Ne kadar yüksek perdeden meydan okursa okusun, Erdoğan’ın iktidara gelmek için el sıkıştığı kapitalistlerle başlattığı kavga pek inandırıcı değil. İnsanın sorası geliyor; “Şimdi mi aklın başına geldi?”
Aslında aklı başına gelmiş falan değil, elinde başka kart kalmadı. Eş Başkanı olduğu Büyük Ortadoğu Projesinden ve savunduğu AB üyeliğinden çark ederek, Müslüman Kardeşler savunuculuğuna çevirdiği rota, Erdoğan’ın çaresizliğinin hangi boyutlara vardığını gösteriyor. Ve çaresizlik içinde kıvranan Erdoğan gittikçe saldırganlaşıyor.

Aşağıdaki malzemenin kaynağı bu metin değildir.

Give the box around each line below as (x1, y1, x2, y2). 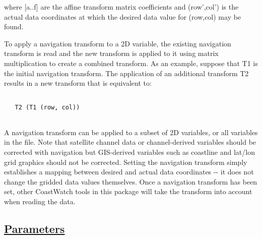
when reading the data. (4, 196, 76, 206)
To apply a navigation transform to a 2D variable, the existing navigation (4, 38, 231, 48)
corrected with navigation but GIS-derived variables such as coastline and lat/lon (4, 146, 255, 157)
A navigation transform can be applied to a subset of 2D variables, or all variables (4, 127, 258, 137)
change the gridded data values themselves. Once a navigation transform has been (4, 176, 257, 187)
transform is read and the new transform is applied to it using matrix (4, 48, 219, 58)
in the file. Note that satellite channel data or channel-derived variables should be (4, 137, 256, 147)
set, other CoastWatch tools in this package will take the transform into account (4, 186, 252, 197)
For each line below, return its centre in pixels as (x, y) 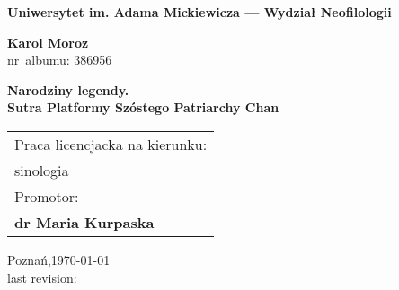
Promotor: (47, 196)
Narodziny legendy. (68, 89)
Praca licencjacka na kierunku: (111, 144)
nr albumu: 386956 (60, 60)
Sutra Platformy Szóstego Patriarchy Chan (143, 107)
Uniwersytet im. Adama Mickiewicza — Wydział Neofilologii (199, 12)
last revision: (42, 277)
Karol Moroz (48, 42)
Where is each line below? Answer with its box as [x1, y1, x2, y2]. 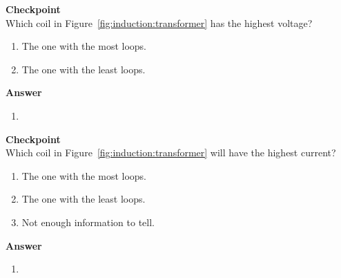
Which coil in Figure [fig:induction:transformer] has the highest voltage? [6, 15, 313, 30]
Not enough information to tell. [21, 214, 155, 229]
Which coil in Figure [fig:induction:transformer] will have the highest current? [6, 145, 336, 160]
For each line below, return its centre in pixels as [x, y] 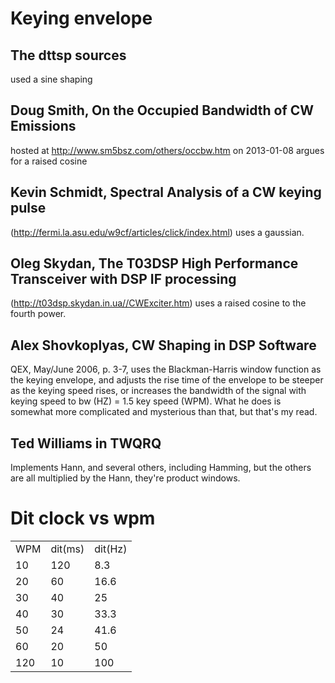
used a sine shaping [51, 79]
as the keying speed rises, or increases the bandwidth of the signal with [158, 391]
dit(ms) [67, 549]
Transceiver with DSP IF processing [123, 279]
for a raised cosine [49, 161]
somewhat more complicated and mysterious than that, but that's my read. [164, 412]
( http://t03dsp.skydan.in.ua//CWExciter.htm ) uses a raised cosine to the [158, 303]
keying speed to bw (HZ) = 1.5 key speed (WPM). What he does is [146, 401]
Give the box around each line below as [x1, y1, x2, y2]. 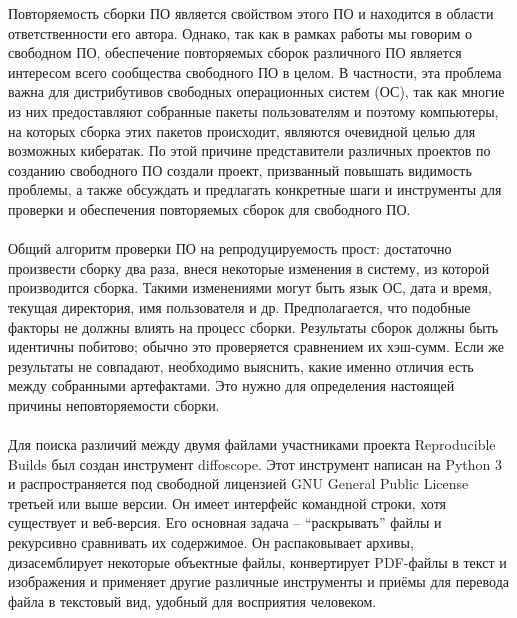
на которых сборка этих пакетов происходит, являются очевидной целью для [8, 120, 476, 141]
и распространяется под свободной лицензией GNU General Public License [8, 473, 469, 494]
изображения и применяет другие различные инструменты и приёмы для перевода [8, 571, 510, 592]
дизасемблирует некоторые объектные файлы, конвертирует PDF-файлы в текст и [8, 551, 507, 572]
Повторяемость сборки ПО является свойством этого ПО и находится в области [8, 3, 494, 23]
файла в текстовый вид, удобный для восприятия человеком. [8, 590, 377, 611]
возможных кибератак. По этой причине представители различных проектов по [8, 140, 491, 161]
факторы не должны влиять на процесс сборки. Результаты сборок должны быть [8, 316, 499, 337]
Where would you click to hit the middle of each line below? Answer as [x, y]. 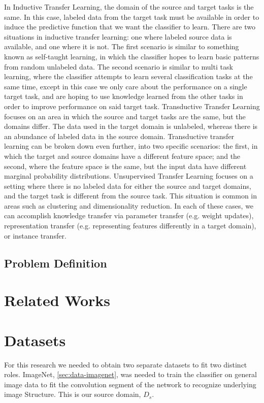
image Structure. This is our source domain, [73, 394]
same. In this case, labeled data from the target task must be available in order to [132, 16]
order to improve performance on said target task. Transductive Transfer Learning [132, 106]
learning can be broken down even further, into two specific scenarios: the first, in [131, 146]
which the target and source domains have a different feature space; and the [122, 156]
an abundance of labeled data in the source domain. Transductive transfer [119, 136]
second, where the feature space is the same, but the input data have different [125, 166]
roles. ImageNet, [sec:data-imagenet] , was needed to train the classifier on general [130, 374]
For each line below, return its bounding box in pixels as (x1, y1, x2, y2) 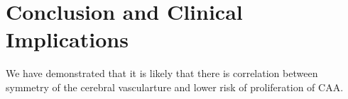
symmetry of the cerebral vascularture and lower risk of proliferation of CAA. (6, 79, 344, 94)
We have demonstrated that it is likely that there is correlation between (6, 66, 318, 81)
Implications (6, 25, 129, 54)
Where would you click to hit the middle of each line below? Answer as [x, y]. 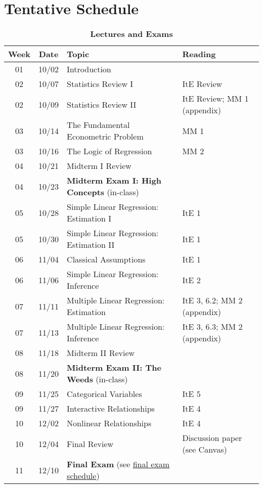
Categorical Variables [104, 394]
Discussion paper [212, 438]
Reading [199, 54]
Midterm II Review [101, 353]
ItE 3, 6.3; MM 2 [212, 327]
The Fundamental [98, 125]
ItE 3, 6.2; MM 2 [212, 300]
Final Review [90, 443]
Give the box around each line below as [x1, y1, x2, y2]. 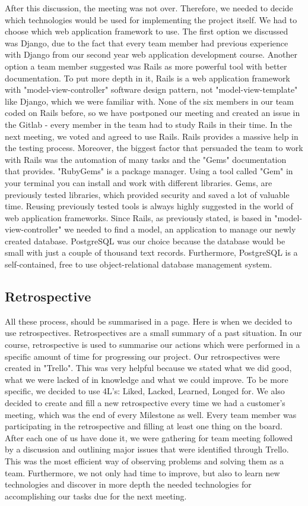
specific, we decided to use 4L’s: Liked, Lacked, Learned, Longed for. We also [5, 385, 285, 397]
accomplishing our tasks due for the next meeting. [5, 489, 187, 502]
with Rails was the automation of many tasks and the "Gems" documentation [5, 153, 287, 165]
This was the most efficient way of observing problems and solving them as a [5, 454, 284, 467]
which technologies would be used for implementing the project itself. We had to [5, 13, 297, 26]
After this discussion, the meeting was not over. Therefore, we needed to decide [5, 2, 293, 14]
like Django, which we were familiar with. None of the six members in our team [5, 95, 294, 107]
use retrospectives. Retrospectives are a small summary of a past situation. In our [5, 326, 302, 339]
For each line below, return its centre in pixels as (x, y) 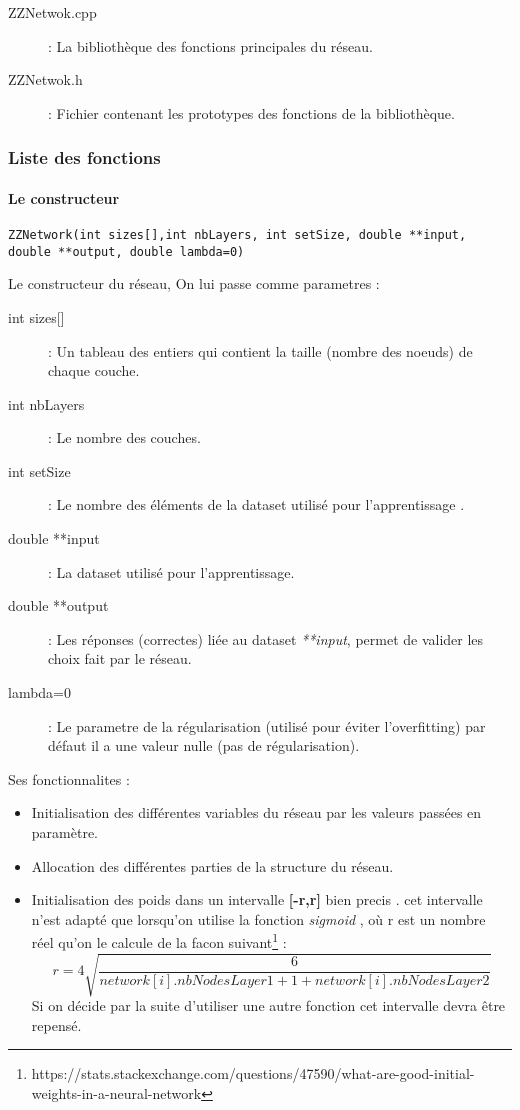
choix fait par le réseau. (120, 658)
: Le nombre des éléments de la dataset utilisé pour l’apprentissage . (256, 504)
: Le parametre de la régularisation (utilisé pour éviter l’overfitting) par (267, 725)
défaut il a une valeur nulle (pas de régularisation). (204, 745)
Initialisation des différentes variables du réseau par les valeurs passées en (256, 812)
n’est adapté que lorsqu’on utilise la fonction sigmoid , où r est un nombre (258, 918)
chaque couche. (94, 370)
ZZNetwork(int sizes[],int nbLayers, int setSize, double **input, (237, 235)
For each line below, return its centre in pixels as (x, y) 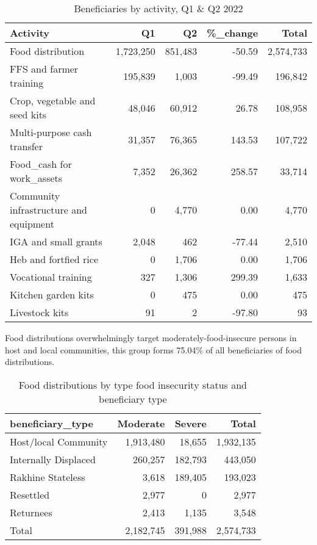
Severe (191, 423)
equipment (32, 224)
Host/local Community (59, 441)
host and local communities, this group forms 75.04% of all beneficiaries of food (154, 349)
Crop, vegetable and (53, 100)
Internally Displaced (53, 459)
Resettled (30, 494)
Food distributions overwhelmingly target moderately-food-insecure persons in (151, 337)

Türkiye’yi, seçimlere kadar çok gergin bir dönem bekliyor.
 
Türkiye artık güvenli bir ülke değil. İktidarı sallanan Erdoğan, bütün ülkeyi felakete sürüklemek pahasına da olsa, iktidarda kalmak için tehlikeli sulara açılmaktan çekinmeyecek.
Elinde sopa, pala ile eylemci gençlere saldıranlar himaye edilirken, protesto eyleminde kendisine fırlatılan bombanın, su sıkan TOMA’nın üstüne yürüyen gençler yaka paça gözaltına alınıyorsa, kimse güvenliğinden emin olamaz. Şiddete başvurarak sağlanan güvenlik, toplumun değilse de iktidardakilerin güvenliğidir.
Son olaylarla görüldü ki ceberut devlet bütün kurum, kuruluş ve yasalarıyla varlığını sürdürüyor. Bu durum, kopan kıyametin, iktidarın el değiştirmesi bağlamında ortaya çıkan paylaşım sorunuyla ilgili olduğunu düşündürüyor. İslamcıların devlet eliyle büyük servetlere el koyarken ölçüyü kaçırdığı ve İstanbul burjuvazisinin bu gelişmelerden rahatsız olduğu, Erdoğan’ın demeçlerinden anlaşılıyor.
 
Toplumun farklı katmanlarını birbirine karşı kışkırtarak yapılan siyaset, sonunda duvara dayandı. Toplum üçe bölündü. İslamcılık, Kürt milliyetçiliği, Cumhuriyet yurttaşlığı ekseninde çatışan, giderek uzlaşma koşullarından uzaklaşan bir ülkede yaşamak, toplumu tedirgin ediyor.
Dağılmakta olan ülkeyi toparlayacak liderin Erdoğan olmadığı konusunda, hem içeride hem dışarıda bir konsensüs oluştu. Taksim Gezi parkında başlayan ve ülkeye yayılan eylemlere Batı’nın sempatiyle yaklaşmasının nedeni de, bu konjonktürel talep örtüşmesidir. Altında başka şeyler aramaya gerek yok.
 
Kendi yoluna giden, kendi gündemini oluşturan Erdoğan Batı’da artık kabul görmüyor. Mursi veya Müslüman Kardeşler Batı’ya ne ifade ediyorsa, Erdoğan da onu ifade ediyor. Bu yüzden de gitmesi arzu ediliyor.